Thanks John. Did you happen to notice the helical heads at Global?
http://globaltooling.bizhosting.com/products/heads-journal/jointer-journal-heads.html
$303.00 for a helical head isn't really that bad.

John, the knives at your link look just right. I like that they've got two sharp edges, too. I guess I should pop mine out and make sure I don't have a fresh blade on the other side, lol


----------



## jmos (Nov 30, 2011)

I'll guarantee you do, because I did. I started looking for replacements when I flipped them.

Yes, I've also been eyeing up helical heads for my jointer and planer. The link to Global doesn't say if the blades are carbide or not. The Byrd head is about $50 more and carbide.

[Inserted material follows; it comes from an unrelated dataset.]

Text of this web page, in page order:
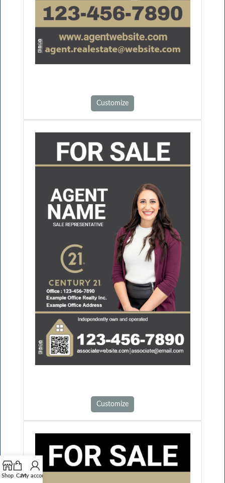
Customize
Customize
Shop CartMy account

http://www.holbren.com/spiral-cutterhead/


----------



## Zippo (Jan 31, 2011)

I bought two sets of replacement blades for the 54A from Tools-Plus at $70 a pop. The blades are 1/8 thick but work OK as far as carbon steel go's. I will have them resharpened a few times and then replace the cutter head with a helical set-up as Bertha recommends. Carbon steel blades just don't hold-up for very long.


----------